Wednesday, November 14, 2007

Every body thinks they're a comedian. Well, two people at least.

Here were a couple of email responses to my temp job duties post. Everyone thinks they're a comedian in this life, don't they.

Response One:
I was reading about the job posting and how you have to wear steel toe shoes and be able to lift 50 lbs. Maybe with steel toe shoes you could weigh 50 lbs!

Response Two:

Thanks for telling me you had a blog, loser. It's a funny blog though, where did you lift all of the material? You need to fill out your profile and some how work me into some of your "deep thoughts". I think that it would help make your blog sound less dark (with me in it would probably grow your readership 10 fold in just a few days). I think you need to go on meds because your blog make it sound like you are about to go over the edge. Question: can you lift 50 lbs.? Also, you don't sound very enthusiastic and motivated. When you add me to your blog make me cool, heroic maybe, or you will regret it.

The most awesome brother-in-law you have,

Martin

My response to response one: You mock my weight, but I know you're only jealous as the last time you weighed in at a spry 147lbs (my weight on a good day when I'm soaking wet) was probably when you were in 2nd grade (ok, maybe 10th grade. You're not that big of a fatty. I'm just harassing you). I know you long to see you toes again when you stand up, but that's going to require that you pass up the chocolate donuts every time you stop for gas at a convenience store.
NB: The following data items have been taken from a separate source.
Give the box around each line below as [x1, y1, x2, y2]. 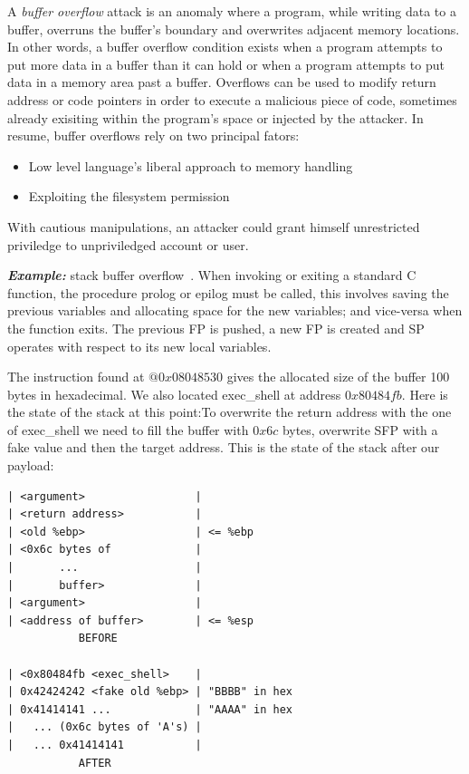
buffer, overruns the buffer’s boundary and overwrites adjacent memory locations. [7, 19, 460, 38]
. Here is [401, 384, 448, 403]
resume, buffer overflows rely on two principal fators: [7, 126, 300, 145]
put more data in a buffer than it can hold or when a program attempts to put [7, 54, 445, 73]
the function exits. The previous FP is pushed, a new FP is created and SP [7, 318, 425, 337]
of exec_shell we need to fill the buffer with [7, 420, 249, 439]
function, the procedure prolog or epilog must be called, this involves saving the [7, 283, 449, 302]
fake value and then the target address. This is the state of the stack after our [7, 438, 440, 457]
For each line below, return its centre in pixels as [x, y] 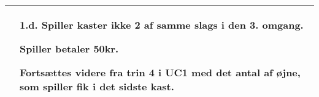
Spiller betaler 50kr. [69, 48]
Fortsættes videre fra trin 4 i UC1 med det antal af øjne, [160, 72]
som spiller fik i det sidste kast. [97, 86]
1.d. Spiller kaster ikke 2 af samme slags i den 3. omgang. [162, 25]
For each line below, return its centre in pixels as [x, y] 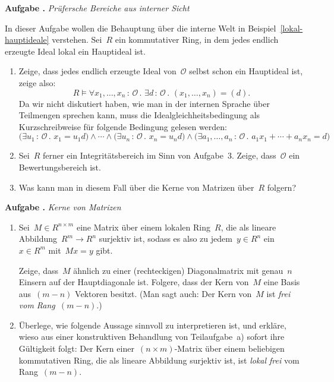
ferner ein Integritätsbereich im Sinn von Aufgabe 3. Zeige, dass [160, 155]
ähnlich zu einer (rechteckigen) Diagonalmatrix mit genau [178, 270]
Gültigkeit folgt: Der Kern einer [76, 348]
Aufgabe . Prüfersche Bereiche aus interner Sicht [97, 8]
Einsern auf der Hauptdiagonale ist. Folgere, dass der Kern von [134, 282]
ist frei [278, 293]
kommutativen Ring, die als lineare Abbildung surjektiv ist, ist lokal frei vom [159, 360]
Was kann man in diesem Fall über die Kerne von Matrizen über [136, 187]
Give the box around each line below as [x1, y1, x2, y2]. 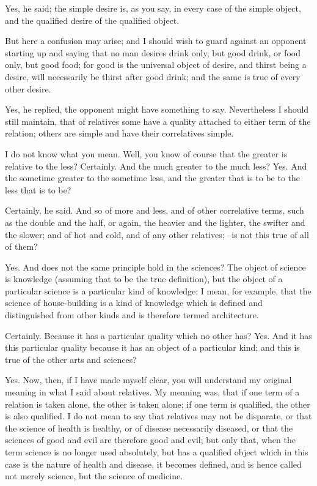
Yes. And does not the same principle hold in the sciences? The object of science [5, 260, 306, 273]
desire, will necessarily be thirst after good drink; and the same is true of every [5, 70, 301, 83]
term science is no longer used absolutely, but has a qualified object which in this [5, 446, 308, 458]
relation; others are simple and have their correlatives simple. [5, 127, 234, 140]
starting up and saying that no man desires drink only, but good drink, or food [5, 46, 301, 59]
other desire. [5, 82, 51, 95]
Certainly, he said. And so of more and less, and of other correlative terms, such [5, 204, 304, 217]
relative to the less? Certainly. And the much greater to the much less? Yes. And [5, 159, 307, 172]
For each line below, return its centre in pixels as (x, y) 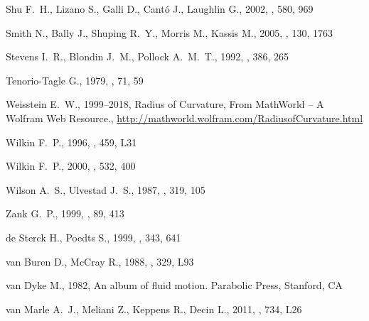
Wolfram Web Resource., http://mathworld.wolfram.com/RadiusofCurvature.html (184, 118)
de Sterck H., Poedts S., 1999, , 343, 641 (93, 237)
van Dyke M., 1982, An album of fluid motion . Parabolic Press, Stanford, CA (174, 285)
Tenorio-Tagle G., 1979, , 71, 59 (75, 80)
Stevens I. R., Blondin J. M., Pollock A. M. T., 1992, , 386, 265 (147, 56)
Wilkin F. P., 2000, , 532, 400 (71, 166)
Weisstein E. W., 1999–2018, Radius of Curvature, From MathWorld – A (165, 104)
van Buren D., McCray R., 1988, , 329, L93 (100, 261)
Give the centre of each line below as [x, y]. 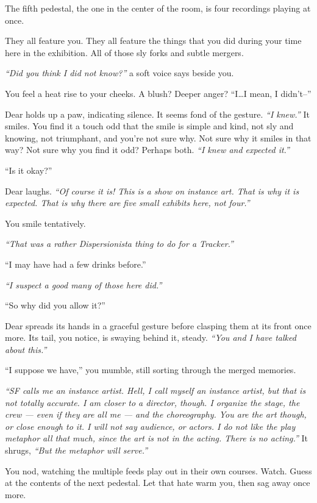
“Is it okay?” [29, 170]
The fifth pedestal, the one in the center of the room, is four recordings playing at [158, 8]
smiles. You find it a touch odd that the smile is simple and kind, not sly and [149, 126]
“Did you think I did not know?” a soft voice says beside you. [119, 73]
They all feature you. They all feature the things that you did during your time [153, 41]
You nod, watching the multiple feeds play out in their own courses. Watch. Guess [158, 470]
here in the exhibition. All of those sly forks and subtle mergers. [124, 52]
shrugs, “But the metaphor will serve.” [77, 450]
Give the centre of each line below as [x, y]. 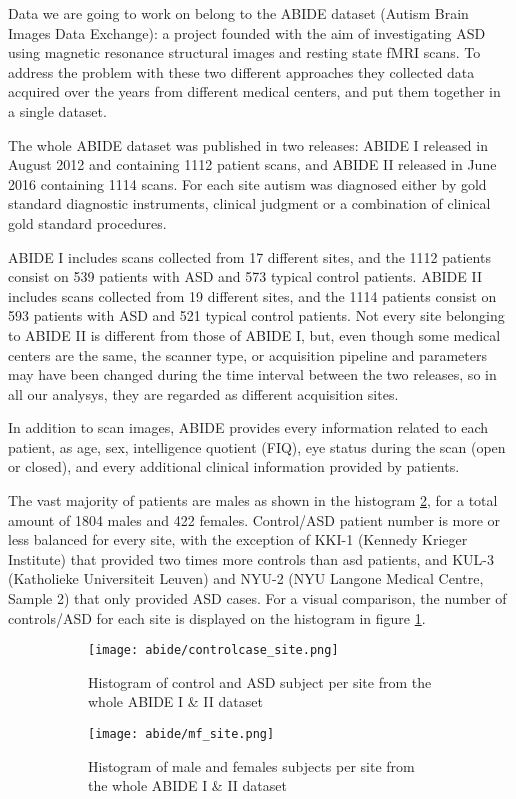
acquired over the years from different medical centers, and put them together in [254, 91]
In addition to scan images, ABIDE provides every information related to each [248, 427]
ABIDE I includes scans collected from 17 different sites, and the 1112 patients [249, 256]
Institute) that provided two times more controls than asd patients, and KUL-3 [251, 558]
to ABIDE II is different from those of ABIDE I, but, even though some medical [254, 334]
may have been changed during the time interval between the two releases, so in [252, 374]
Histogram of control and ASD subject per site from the [260, 681]
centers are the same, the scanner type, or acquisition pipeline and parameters [247, 354]
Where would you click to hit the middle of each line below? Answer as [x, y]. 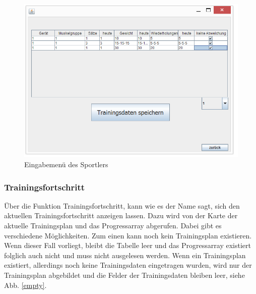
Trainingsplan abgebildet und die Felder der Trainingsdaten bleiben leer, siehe [124, 275]
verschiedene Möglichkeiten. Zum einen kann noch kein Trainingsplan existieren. [128, 235]
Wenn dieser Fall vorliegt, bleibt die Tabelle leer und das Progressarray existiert [127, 245]
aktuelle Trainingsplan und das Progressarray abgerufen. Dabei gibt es [113, 226]
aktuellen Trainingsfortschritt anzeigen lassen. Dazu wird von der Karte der [121, 215]
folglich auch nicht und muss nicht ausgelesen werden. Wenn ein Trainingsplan [125, 255]
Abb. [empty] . [25, 285]
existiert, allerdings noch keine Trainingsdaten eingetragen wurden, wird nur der [128, 265]
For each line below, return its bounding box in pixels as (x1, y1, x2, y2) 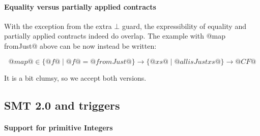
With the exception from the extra (4, 20, 112, 31)
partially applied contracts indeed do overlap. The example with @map (4, 30, 225, 41)
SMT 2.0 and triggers (4, 97, 120, 113)
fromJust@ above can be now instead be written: (4, 40, 157, 51)
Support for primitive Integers (4, 122, 113, 132)
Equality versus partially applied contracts (4, 1, 156, 12)
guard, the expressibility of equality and (122, 20, 246, 31)
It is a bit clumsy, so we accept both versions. (4, 72, 147, 83)
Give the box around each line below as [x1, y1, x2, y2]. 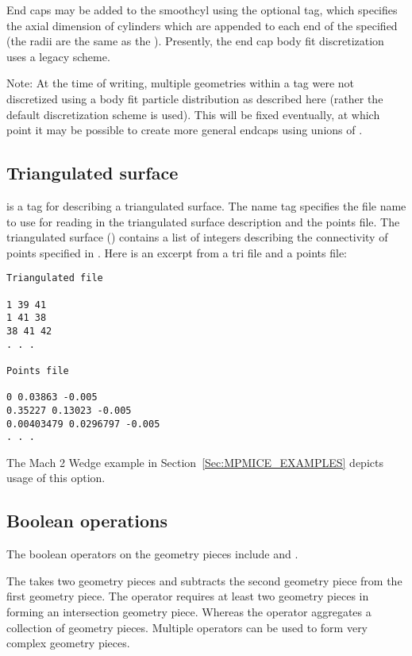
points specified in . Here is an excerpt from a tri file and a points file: [6, 244, 348, 260]
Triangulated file [6, 272, 103, 284]
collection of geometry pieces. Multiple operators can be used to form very [6, 619, 368, 635]
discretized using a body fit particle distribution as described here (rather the [6, 90, 383, 106]
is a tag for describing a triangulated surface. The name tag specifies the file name [6, 197, 406, 214]
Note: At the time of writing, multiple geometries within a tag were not [6, 75, 355, 91]
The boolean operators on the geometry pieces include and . [6, 546, 298, 562]
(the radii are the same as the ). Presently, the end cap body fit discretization [6, 33, 384, 49]
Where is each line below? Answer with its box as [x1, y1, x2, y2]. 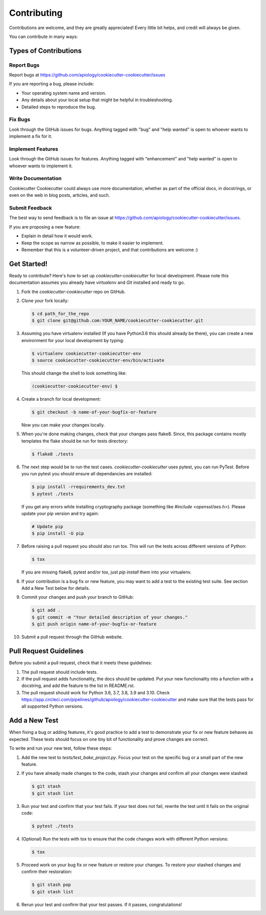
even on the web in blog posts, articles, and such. [9, 192, 110, 198]
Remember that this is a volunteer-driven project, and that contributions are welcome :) [21, 247, 198, 253]
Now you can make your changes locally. [21, 422, 105, 428]
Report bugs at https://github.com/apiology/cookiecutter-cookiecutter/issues [9, 72, 166, 78]
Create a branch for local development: [21, 396, 101, 402]
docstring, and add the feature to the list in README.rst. [21, 683, 135, 688]
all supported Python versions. [21, 703, 84, 709]
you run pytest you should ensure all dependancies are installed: [21, 471, 153, 477]
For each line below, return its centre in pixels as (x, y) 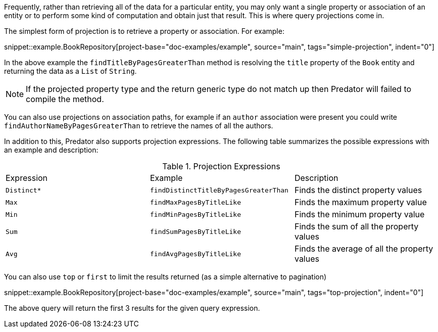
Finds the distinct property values (358, 190)
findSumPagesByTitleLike (195, 231)
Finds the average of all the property (364, 249)
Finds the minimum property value (359, 214)
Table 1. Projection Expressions (221, 166)
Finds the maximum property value (360, 202)
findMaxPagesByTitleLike (195, 202)
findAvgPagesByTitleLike (195, 254)
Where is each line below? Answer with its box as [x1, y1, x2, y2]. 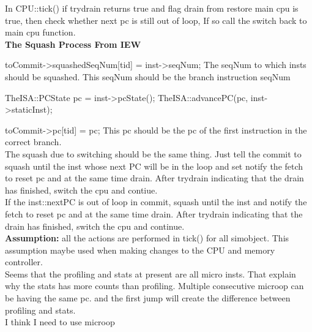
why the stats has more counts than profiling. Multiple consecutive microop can [5, 279, 304, 292]
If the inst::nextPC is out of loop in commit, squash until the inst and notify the [5, 195, 307, 208]
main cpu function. [5, 26, 76, 39]
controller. [5, 255, 43, 268]
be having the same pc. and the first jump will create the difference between [5, 292, 291, 304]
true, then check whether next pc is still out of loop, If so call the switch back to [5, 13, 307, 26]
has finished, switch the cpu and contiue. [5, 183, 158, 196]
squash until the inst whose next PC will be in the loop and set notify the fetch [5, 159, 303, 172]
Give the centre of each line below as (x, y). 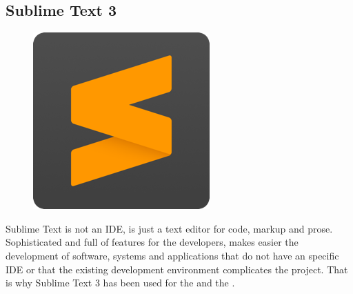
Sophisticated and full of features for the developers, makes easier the (152, 242)
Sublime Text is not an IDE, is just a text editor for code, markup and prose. (169, 228)
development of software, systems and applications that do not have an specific (172, 255)
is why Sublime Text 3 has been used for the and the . (120, 283)
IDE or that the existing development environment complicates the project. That (177, 269)
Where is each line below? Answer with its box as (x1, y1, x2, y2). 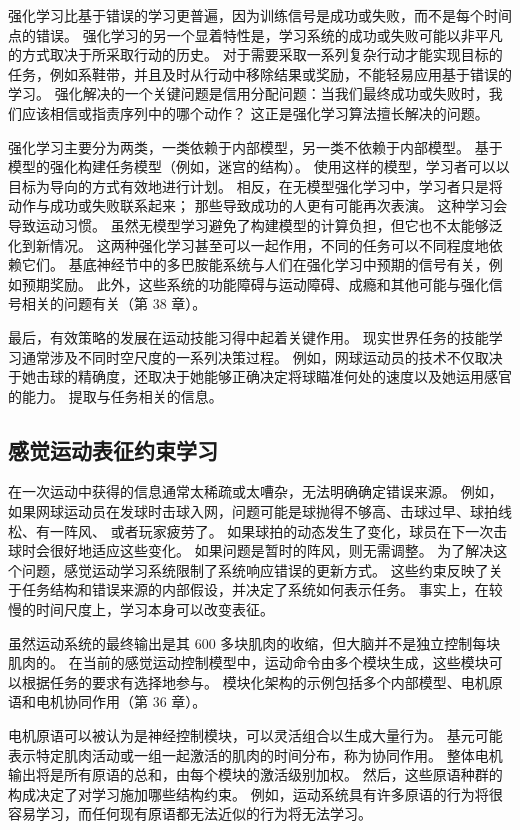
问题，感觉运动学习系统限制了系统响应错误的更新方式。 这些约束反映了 (21, 559, 489, 580)
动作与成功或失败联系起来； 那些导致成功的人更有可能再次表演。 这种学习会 (8, 195, 508, 216)
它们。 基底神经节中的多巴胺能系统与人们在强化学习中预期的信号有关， (21, 254, 489, 275)
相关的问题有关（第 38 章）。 (21, 293, 207, 314)
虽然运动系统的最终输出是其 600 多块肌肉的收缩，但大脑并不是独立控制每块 (8, 632, 501, 653)
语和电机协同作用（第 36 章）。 (8, 691, 207, 712)
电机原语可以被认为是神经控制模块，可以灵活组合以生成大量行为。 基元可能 (8, 725, 503, 746)
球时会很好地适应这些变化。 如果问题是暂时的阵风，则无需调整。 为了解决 (8, 540, 494, 561)
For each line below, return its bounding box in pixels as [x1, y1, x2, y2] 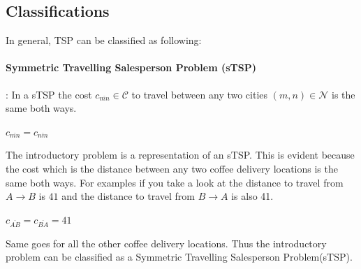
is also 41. [231, 189, 274, 203]
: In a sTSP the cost [6, 87, 92, 101]
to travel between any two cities [131, 87, 268, 101]
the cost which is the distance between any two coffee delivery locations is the [6, 161, 338, 175]
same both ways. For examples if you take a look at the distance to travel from [6, 175, 344, 189]
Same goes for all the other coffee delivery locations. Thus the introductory [6, 235, 327, 250]
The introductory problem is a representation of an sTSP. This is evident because [6, 147, 355, 162]
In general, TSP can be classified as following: [6, 33, 202, 48]
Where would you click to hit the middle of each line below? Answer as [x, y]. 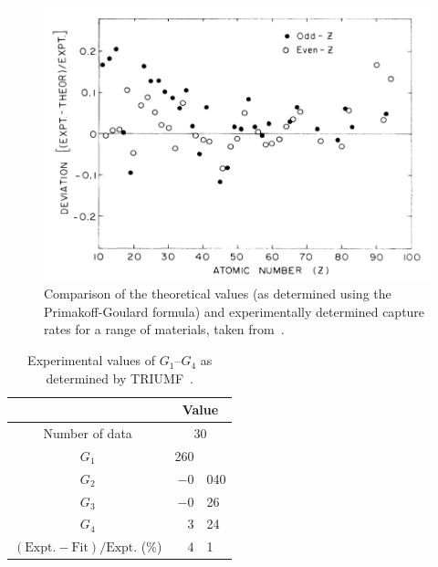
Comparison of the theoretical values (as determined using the [218, 294]
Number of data [88, 433]
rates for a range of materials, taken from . [164, 329]
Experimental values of [92, 360]
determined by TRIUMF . [120, 378]
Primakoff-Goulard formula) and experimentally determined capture [235, 311]
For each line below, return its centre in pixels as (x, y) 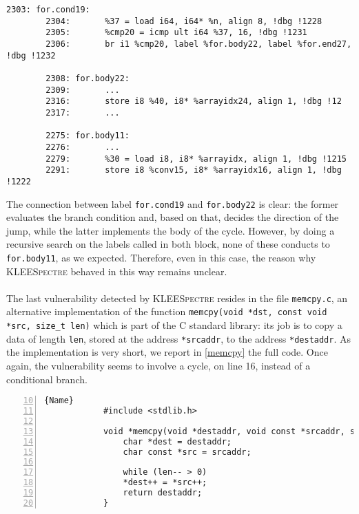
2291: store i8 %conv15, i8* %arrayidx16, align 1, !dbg (194, 170)
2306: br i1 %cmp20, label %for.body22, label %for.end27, (199, 44)
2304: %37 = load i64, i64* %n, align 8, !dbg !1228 (184, 21)
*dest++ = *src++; (165, 483)
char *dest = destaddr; (177, 441)
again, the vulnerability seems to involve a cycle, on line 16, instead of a (158, 365)
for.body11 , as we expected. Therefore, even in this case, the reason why (161, 257)
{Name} (59, 401)
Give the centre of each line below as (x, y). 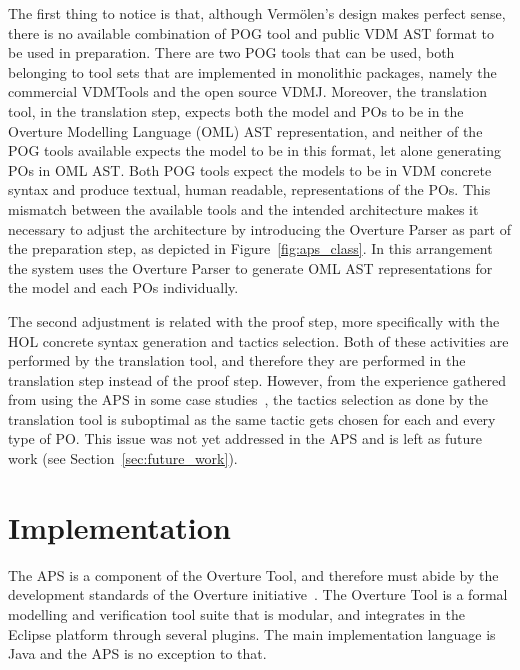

My response to response two: He calls me a loser. Tells me it's funny. Wants to steal my blog limelight by working him into my "deep thoughts". Tells me I should be on meds (maybe I already am). Questions my ability to lift 50lbs. He tells me I don't sound very enthusiastic or motivated. And then to top it all off he wants me to make him sound, "
cool, heroic maybe" when I work him in.

Does anybody else see what's wrong with this picture. Luckily I only have to deal with Martin once or twice a year. Unfortunately, my poor sister has to endure him on a daily basis. J/K, Martin. We heart you.